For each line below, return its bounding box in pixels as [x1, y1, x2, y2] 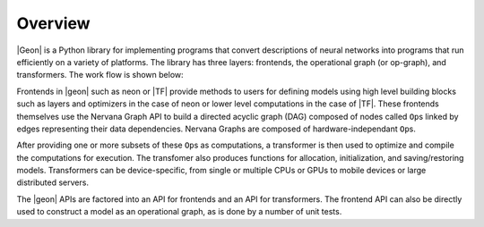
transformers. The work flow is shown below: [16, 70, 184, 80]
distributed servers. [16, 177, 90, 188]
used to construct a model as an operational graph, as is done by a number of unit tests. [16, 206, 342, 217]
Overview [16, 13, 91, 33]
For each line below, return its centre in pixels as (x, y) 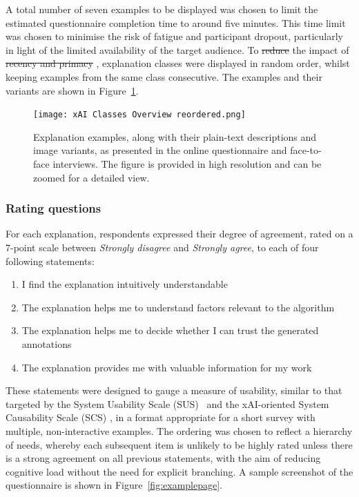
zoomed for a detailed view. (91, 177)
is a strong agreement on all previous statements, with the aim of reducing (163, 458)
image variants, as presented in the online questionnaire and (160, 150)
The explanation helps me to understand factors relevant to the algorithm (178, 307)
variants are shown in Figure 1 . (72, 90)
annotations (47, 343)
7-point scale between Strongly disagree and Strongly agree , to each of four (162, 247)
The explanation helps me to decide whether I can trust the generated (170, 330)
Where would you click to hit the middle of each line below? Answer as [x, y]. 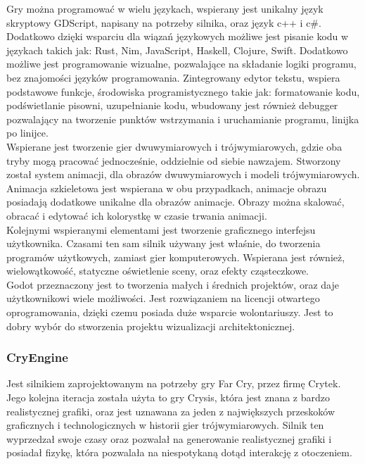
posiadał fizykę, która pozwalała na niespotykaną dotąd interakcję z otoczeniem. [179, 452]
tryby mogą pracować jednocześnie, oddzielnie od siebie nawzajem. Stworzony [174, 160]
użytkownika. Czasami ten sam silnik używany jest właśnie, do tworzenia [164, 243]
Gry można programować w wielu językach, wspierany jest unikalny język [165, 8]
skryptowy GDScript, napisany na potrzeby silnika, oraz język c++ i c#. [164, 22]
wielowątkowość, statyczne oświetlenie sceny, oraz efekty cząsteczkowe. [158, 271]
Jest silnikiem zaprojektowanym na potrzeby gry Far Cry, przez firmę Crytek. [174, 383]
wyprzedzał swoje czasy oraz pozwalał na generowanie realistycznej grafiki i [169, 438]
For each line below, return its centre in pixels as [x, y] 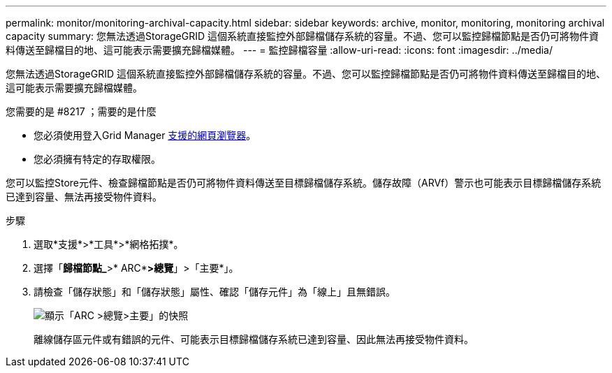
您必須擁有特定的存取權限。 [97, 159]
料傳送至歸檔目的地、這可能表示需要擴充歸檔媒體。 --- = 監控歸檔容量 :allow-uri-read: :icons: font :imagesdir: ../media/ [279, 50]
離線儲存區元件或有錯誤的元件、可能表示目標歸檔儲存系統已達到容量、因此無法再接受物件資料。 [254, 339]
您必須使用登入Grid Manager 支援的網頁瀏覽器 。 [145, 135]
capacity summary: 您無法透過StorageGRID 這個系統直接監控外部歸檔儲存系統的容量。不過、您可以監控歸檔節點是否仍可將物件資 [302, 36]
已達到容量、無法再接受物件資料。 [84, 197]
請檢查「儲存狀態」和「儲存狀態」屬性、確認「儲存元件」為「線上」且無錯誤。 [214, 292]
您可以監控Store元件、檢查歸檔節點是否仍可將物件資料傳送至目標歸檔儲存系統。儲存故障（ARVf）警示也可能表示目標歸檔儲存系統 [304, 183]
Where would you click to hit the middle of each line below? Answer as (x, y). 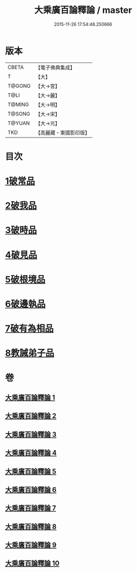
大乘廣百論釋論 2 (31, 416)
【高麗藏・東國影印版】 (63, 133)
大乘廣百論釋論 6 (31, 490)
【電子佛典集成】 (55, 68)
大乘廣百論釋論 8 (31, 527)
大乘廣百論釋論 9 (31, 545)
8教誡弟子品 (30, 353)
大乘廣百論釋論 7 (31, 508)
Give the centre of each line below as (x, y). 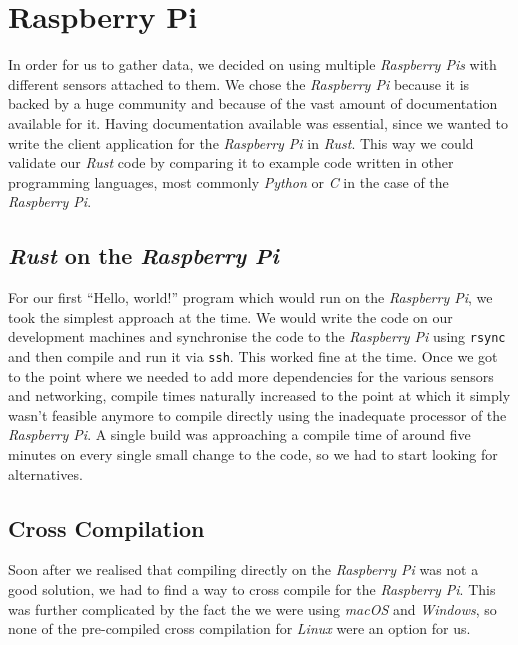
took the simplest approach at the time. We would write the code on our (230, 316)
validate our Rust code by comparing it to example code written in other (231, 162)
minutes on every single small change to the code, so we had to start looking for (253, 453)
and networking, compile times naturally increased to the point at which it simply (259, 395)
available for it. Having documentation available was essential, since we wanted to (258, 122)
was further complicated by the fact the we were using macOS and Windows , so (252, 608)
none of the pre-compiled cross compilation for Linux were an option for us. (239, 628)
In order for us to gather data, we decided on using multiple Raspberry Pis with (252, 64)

YOUR OBJECTIVE = Copy the listing over exactly, skipping the pictures it holds.

EXERCISE OUTPUT =
For each line below, return its bounding box in pixels as [x1, y1, x2, y2] 
transformers. The work flow is shown below: [16, 70, 184, 80]
distributed servers. [16, 177, 90, 188]
used to construct a model as an operational graph, as is done by a number of unit tests. [16, 206, 342, 217]
Overview [16, 13, 91, 33]
For each line below, return its centre in pixels as (x, y) 
zoomed for a detailed view. (91, 177)
is a strong agreement on all previous statements, with the aim of reducing (163, 458)
image variants, as presented in the online questionnaire and (160, 150)
The explanation helps me to understand factors relevant to the algorithm (178, 307)
variants are shown in Figure 1 . (72, 90)
annotations (47, 343)
7-point scale between Strongly disagree and Strongly agree , to each of four (162, 247)
The explanation helps me to decide whether I can trust the generated (170, 330)
Where would you click to hit the middle of each line below? Answer as [x, y]. 
posiadał fizykę, która pozwalała na niespotykaną dotąd interakcję z otoczeniem. [179, 452]
tryby mogą pracować jednocześnie, oddzielnie od siebie nawzajem. Stworzony [174, 160]
użytkownika. Czasami ten sam silnik używany jest właśnie, do tworzenia [164, 243]
Gry można programować w wielu językach, wspierany jest unikalny język [165, 8]
skryptowy GDScript, napisany na potrzeby silnika, oraz język c++ i c#. [164, 22]
wielowątkowość, statyczne oświetlenie sceny, oraz efekty cząsteczkowe. [158, 271]
Jest silnikiem zaprojektowanym na potrzeby gry Far Cry, przez firmę Crytek. [174, 383]
wyprzedzał swoje czasy oraz pozwalał na generowanie realistycznej grafiki i [169, 438]
For each line below, return its centre in pixels as [x, y] 
您必須擁有特定的存取權限。 [97, 159]
料傳送至歸檔目的地、這可能表示需要擴充歸檔媒體。 --- = 監控歸檔容量 :allow-uri-read: :icons: font :imagesdir: ../media/ [279, 50]
離線儲存區元件或有錯誤的元件、可能表示目標歸檔儲存系統已達到容量、因此無法再接受物件資料。 [254, 339]
您必須使用登入Grid Manager 支援的網頁瀏覽器 。 [145, 135]
capacity summary: 您無法透過StorageGRID 這個系統直接監控外部歸檔儲存系統的容量。不過、您可以監控歸檔節點是否仍可將物件資 [302, 36]
已達到容量、無法再接受物件資料。 [84, 197]
請檢查「儲存狀態」和「儲存狀態」屬性、確認「儲存元件」為「線上」且無錯誤。 [214, 292]
您可以監控Store元件、檢查歸檔節點是否仍可將物件資料傳送至目標歸檔儲存系統。儲存故障（ARVf）警示也可能表示目標歸檔儲存系統 [304, 183]
Where would you click to hit the middle of each line below? Answer as (x, y). 
大乘廣百論釋論 2 (31, 416)
【高麗藏・東國影印版】 (63, 133)
大乘廣百論釋論 6 (31, 490)
【電子佛典集成】 (55, 68)
大乘廣百論釋論 8 (31, 527)
大乘廣百論釋論 9 (31, 545)
8教誡弟子品 (30, 353)
大乘廣百論釋論 7 (31, 508)
Give the centre of each line below as (x, y). 
took the simplest approach at the time. We would write the code on our (230, 316)
validate our Rust code by comparing it to example code written in other (231, 162)
minutes on every single small change to the code, so we had to start looking for (253, 453)
and networking, compile times naturally increased to the point at which it simply (259, 395)
available for it. Having documentation available was essential, since we wanted to (258, 122)
was further complicated by the fact the we were using macOS and Windows , so (252, 608)
none of the pre-compiled cross compilation for Linux were an option for us. (239, 628)
In order for us to gather data, we decided on using multiple Raspberry Pis with (252, 64)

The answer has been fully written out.